Adjoint of a matrix A is the transpose of cofactor matrix of the matrix A. Cofactor matrix of matrix A is a matrix which has same order as that of A and has element $C_{ij}$ in place of $a_{ij}$ .

E.g.,

$\\\mathrm{let} \;A = \begin{bmatrix} a_{11} & a_{12} & a_{13}\\ a_{21} & a_{22} & a_{23}\\ a_{31} & a_{32} & a_{33} \end{bmatrix} \\\\\mathrm{and \; let \; cofactor\; of \; every\; element\; is } \\ \\$

$\begin{bmatrix} C_{11} & C_{12} & C_{13}\\ C_{21} & C_{22} & C_{23}\\ C_{31} & C_{32} & C_{33} \end{bmatrix} \\\\\mathrm{then \; Adjoint\; of \; A\; is} \\\\A' = \begin{bmatrix} C_{11} & C_{12} & C_{13}\\ C_{21} & C_{22} & C_{23}\\ C_{31} & C_{32} & C_{33} \end{bmatrix}' = \begin{bmatrix} C_{11} & C_{21} & C_{31}\\ C_{12} & C_{22} & C_{32}\\ C_{13} & C_{23} & C_{33} \end{bmatrix}$

Properties of adjoint of Matrix - Part 1

Properties of adjoint of matrix

1. If A is a square matrix of order n, then

$\mathrm{(Adj \;A)A = A(Adj\;A ) = |A|\mathbb{I}_n}$ , or product of a matrix and its adjoint is commutative.

Proof :

$\\\mathrm{Let,\;A=\begin{bmatrix}a_{11}&a_{12}&a_{13}\\ a_{21}&a_{22}&a_{23}\\ a_{31}&a_{32}&a_{33}\end{bmatrix},\;then\;\;adj \;A =\begin{bmatrix}A_{11}&A_{21}&A_{31}\\ A_{12}&A_{22}&A_{32}\\ A_{13}&A_{23}&A_{33}\end{bmatrix}}\\\\\mathrm{where,A_{ij}\;\;is\;co-factor\;of\;a_{ij}}$

Since the sum of the product of elements of a row (or a column) with corresponding cofactors is equal to |A| and otherwise zero,

we have

$\mathrm{A\;(adj\;A)=\begin{bmatrix}\left|A\right|&0&0\\ 0&\left|A\right|&0\\ 0&0&\left|A\right|\end{bmatrix}=|A|\begin{bmatrix}1&0&0\\ 0&1&0\\ 0&0&1\end{bmatrix}=|A|I}$

If A is a singular matrix of order n, then

(Adj A) A = A(Adj A) = O (null matrix) (As |A| = 0)
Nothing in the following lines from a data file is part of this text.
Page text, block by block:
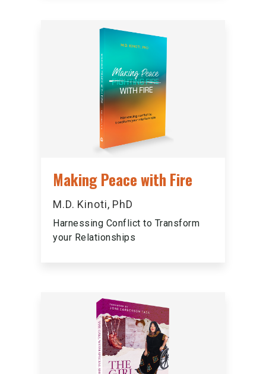
Making Peace with Fire
M.D. Kinoti, PhD
Harnessing Conflict to Transform
your Relationships
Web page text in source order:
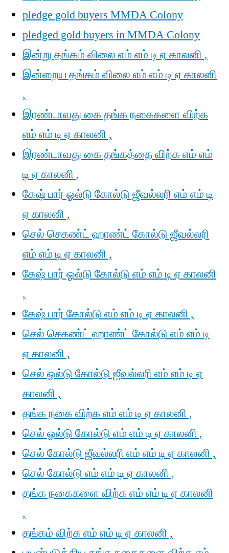
pledge gold buyers MMDA Colony
pledged gold buyers in MMDA Colony
இன்று தங்கம் விலை எம் எம் டி ஏ காலனி ,
இன்றைய தங்கம் விலை எம் எம் டி ஏ காலனி
,
இரண்டாவது கை தங்க நகைகளை விற்க
எம் எம் டி ஏ காலனி ,
இரண்டாவது கை தங்கத்தை விற்க எம் எம்
டி ஏ காலனி ,
கேஷ் பார் ஓல்டு கோல்டு ஜீவல்லரி எம் எம் டி
ஏ காலனி ,
செல் செகண்ட் ஹாண்ட் கோல்டு ஜீவல்லரி
எம் எம் டி ஏ காலனி ,
கேஷ் பார் ஓல்டு கோல்டு எம் எம் டி ஏ காலனி
,
கேஷ் பார் கோல்டு எம் எம் டி ஏ காலனி ,
செல் செகண்ட் ஹாண்ட் கோல்டு எம் எம் டி
ஏ காலனி ,
செல் ஓல்டு கோல்டு ஜீவல்லரி எம் எம் டி ஏ
காலனி ,
தங்க நகை விற்க எம் எம் டி ஏ காலனி ,
செல் ஓல்டு கோல்டு எம் எம் டி ஏ காலனி ,
செல் கோல்டு ஜீவல்லரி எம் எம் டி ஏ காலனி ,
செல் கோல்டு எம் எம் டி ஏ காலனி ,
தங்க நகைகளை விற்க எம் எம் டி ஏ காலனி
,
தங்கம் விற்க எம் எம் டி ஏ காலனி ,
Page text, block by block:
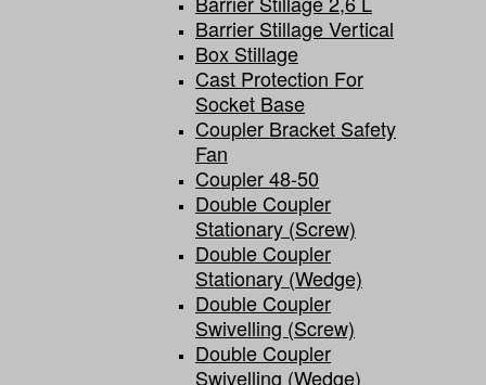
Barrier Stillage Vertical
Box Stillage
Cast Protection For
Socket Base
Coupler Bracket Safety
Fan
Coupler 48-50
Double Coupler
Stationary (screw)
Double Coupler
Stationary (wedge)
Double Coupler
Swivelling (screw)
Double Coupler
Swivelling (wedge)
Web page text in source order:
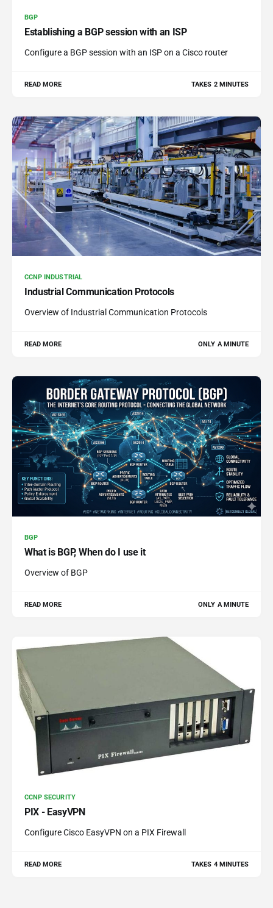
BGP
Establishing a BGP session with an ISP
Configure a BGP session with an ISP on a Cisco router
READ MORE TAKES 2 MINUTES
CCNP INDUSTRIAL
Industrial Communication Protocols
Overview of Industrial Communication Protocols
READ MORE ONLY A MINUTE
BGP
What is BGP, When do I use it
Overview of BGP
READ MORE ONLY A MINUTE
CCNP SECURITY
PIX - EasyVPN
Configure Cisco EasyVPN on a PIX Firewall
READ MORE TAKES 4 MINUTES
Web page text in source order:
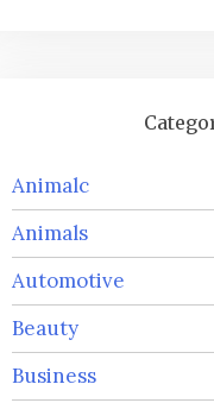
Animalc
Animals
Automotive
Beauty
Business
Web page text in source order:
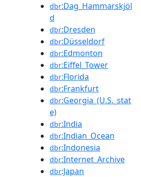
dbr:Dag_Hammarskjöl
d
dbr:Dresden
dbr:Düsseldorf
dbr:Edmonton
dbr:Eiffel_Tower
dbr:Florida
dbr:Frankfurt
dbr:Georgia_(U.S._stat
e)
dbr:India
dbr:Indian_Ocean
dbr:Indonesia
dbr:Internet_Archive
dbr:Japan
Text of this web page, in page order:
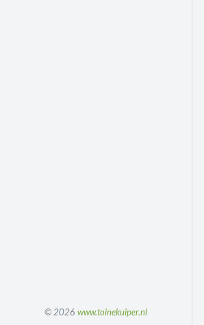
© 2026 www.toinekuiper.nl
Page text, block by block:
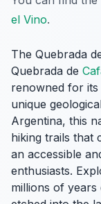
el Vino.
The Quebrada
Quebrada de
renowned for
unique
Argentina, this
hiking trails that
an accessible
enthusiasts.
millions of
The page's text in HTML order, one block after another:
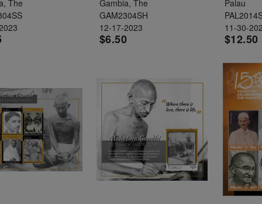
The
Gambia, The
GAM2304SH
12-17-2023
$6.50
Palau
11-30-
$12.50
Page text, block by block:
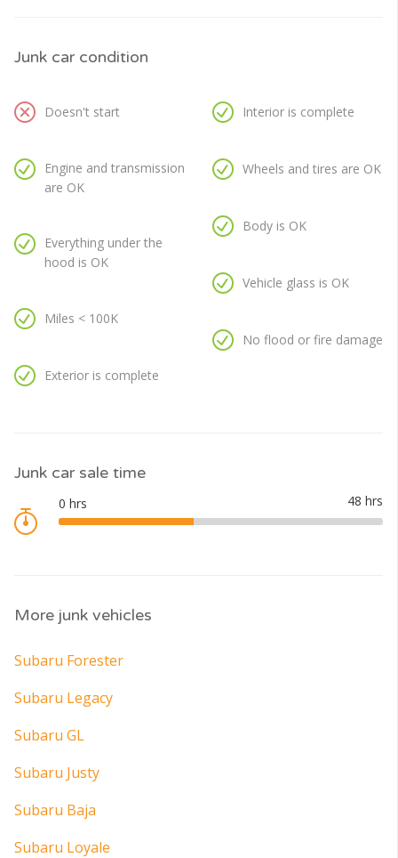
Junk car condition
Doesn't start
Engine and transmission
are OK
Everything under the
hood is OK
Miles < 100K
Exterior is complete
Interior is complete
Wheels and tires are OK
Body is OK
Vehicle glass is OK
No flood or fire damage
Junk car sale time
More junk vehicles
Subaru Forester
Subaru Legacy
Subaru GL
Subaru Justy
Subaru Baja
Subaru Loyale
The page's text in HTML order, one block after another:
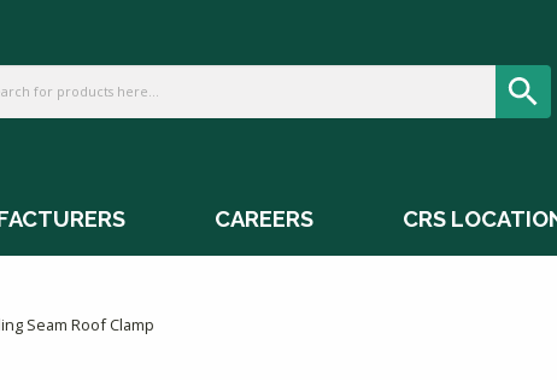
CAREERS CRS
Seam Roof Clamp
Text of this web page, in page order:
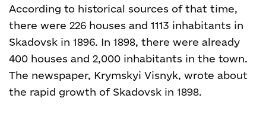
According to historical sources of that time,
there were 226 houses and 1113 inhabitants in
Skadovsk in 1896. In 1898, there were already
400 houses and 2,000 inhabitants in the town.
The newspaper, Krymskyi Visnyk, wrote about
the rapid growth of Skadovsk in 1898.
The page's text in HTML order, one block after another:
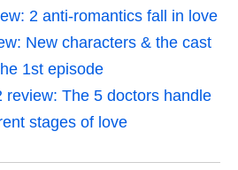
2 anti-romantics fall in love
New characters & the cast
1st episode
The 5 doctors handle
stages of love
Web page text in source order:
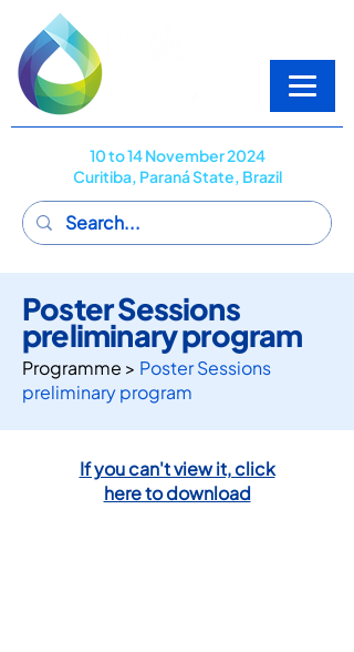
10 to 14 November 2024
Curitiba, Paraná State, Brazil
Poster Sessions
preliminary program
Programme > Poster Sessions
preliminary program
If you can't view it, click
here to download
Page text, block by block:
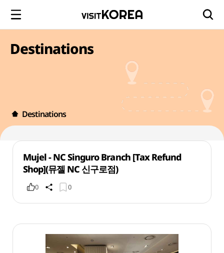
Destinations
Destinations
Mujel - NC Singuro Branch [Tax Refund
Shop](뮤젤 NC 신구로점)
0 0
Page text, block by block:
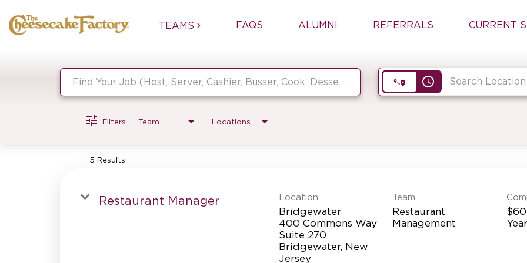
TEAMS FAQS ALUMNI REFERRALS CURRENT
access_time
Filters Team Locations
5 Results
Restaurant Manager Location
Bridgewater
400 Commons Way
Suite 270
Bridgewater, New
Team
Restaurant
Management
Year
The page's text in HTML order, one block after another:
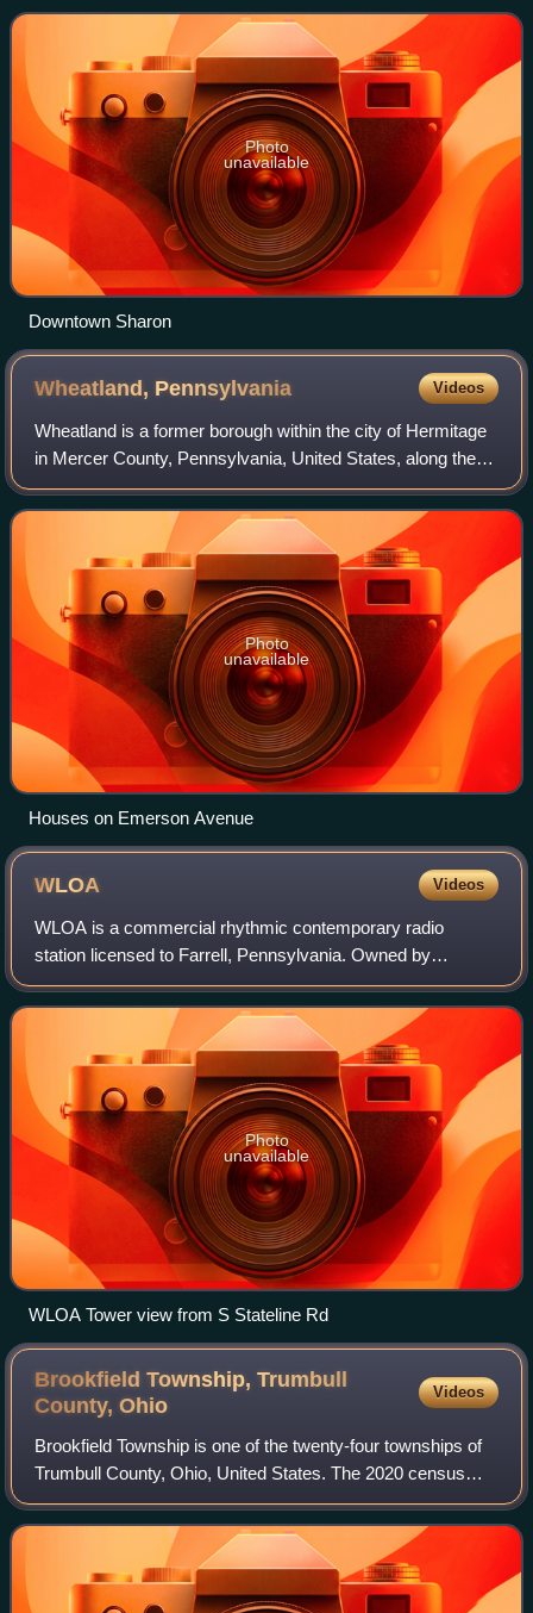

2. If A be non-singular square matrix of order n, then |Adj A| = |A|^n-1

Proof:

$\\\mathrm{A(Adj\;A)=|A|{I_n}}\\\\\mathrm{Taking\;determinant\;on\;both\;side}\\\\\mathrm{\left | A(Adj\;A) \right |=\left | |A|{I_n} \right |}\\\\\mathrm{\left | A\right |\left |(Adj\;A) \right |=\left | A \right |^n}\\\\\mathrm{|(adj\;A)|=|A|^{n-1}}$

3. If A and B are square matrices of order n, then, adj (AB) = (adj B) (adj A)

4. If A is a square matrix of order n, then, (adj A)’ = adj A’

Properties of adjoint of Matrix - Part 2

Properties of adjoint of matrix

4. If A be a square non-singular matrix of order n, then adj (adj A) = |A|^n-2A

Proof:

$\\\mathrm{A(adj A) = |A|\mathbb{I}_n} \\\mathrm{replace \; A\; by \; adj \; A,\; then} \\\mathrm{(adj \;A)(adj \; (adj\; A)) = |adj A|\mathbb{I}_n} =\mathrm{|A|^{n-1}\mathbb{I}_n}\\\mathrm{Pre-multiplying\; both \; sides\; by \; matrix \; A, then} \\\mathrm{A(adj \;A)(adj \; (adj\; A)) = A\mathbb{I}_n|A|^{n-1}=A|A|^{n-1}} \\\mathrm{|A|\mathbb{I}_n(adj \; (adj\; A)) =A|A|^{n-1}} \\\mathrm{(adj \; (adj\; A)) =A|A|^{n-2}=|A|^{n-2}A}$

5. If A is non-singular square matrix, then, $\mathrm{|adj (adj A)|= |A|^{(n-1)^2}}$

Proof: from the previous property, we know that

$\\\mathrm{adj (adj A)= |A|^{(n-2)}A} \\\mathrm{Taking\; determinant\; on \; both\; sides,} \\\mathrm{|adj (adj A)|=||A|^{(n-2)}A|} \mathrm{=|A|^{n(n-2)}|A| = |A|^{(n-1)^2}}\\\left ( \text{using}\;\;|kA|=k^n|A| \right )$